The team brought Lonestar to the 2022 FSGP at Heartland Park Topeka but could not race after technical inspection revealed an issue with the battery management system. The team will utilize the car as a test bed for the next car's development, which started summer 2022.

=== Daybreak ===
After Lonestar was found to have disqualifying issues, a new vehicle, Daybreak, was started in the summer of 2022. This vehicle was unveiled in April 2024 and had an expected completion of June 2024. It was slated to compete in FSGP 2024 and beyond. The car, which weighs in at 320 kg, has a steel space frame chassis, a 905 watt monocrystalline silicon solar array, and a 5.24 Wh lithium-ion battery powering a 5 kW brushless DC motor.

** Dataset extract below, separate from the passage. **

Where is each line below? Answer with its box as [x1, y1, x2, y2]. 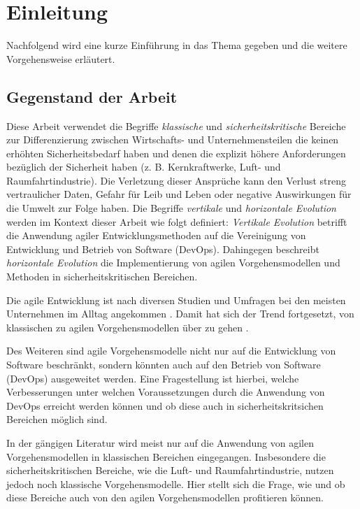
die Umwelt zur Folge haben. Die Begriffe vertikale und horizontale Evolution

Daybreak competed in the 2025 FSGP at NCM Motorsports Park in Bowling Green, Kentucky, completing 22 mi and marking the team's first track time since TexSun in 2017.

=== High Noon ===
For 2026, the 97-member solar team prepared their next car, High Noon. It weighed 263 kg with a 4130 chomoly space frame chassis. A 1218 W monocrystalline silicon solar array and 4.98 kWh lithium-ion battery power its single 2.0 kW brushless DC hub motor.

The team placed 18th out of 47 teams at the 2026 FSGP at Brainerd International Raceway, completing 59 laps and 183 mi.

==Team leads==
UTSVT's longtime faculty advisor is Gary A. Hallock, who has provided guidance since 2001. The current team is led by captain Kayla Lee, chief engineer Advait Joshi, mechanical lead Harshit Dalma, and electrical lead Frank Li. The team mascot is a Sharpei named Mantou and a dinosaur named Solarsarus.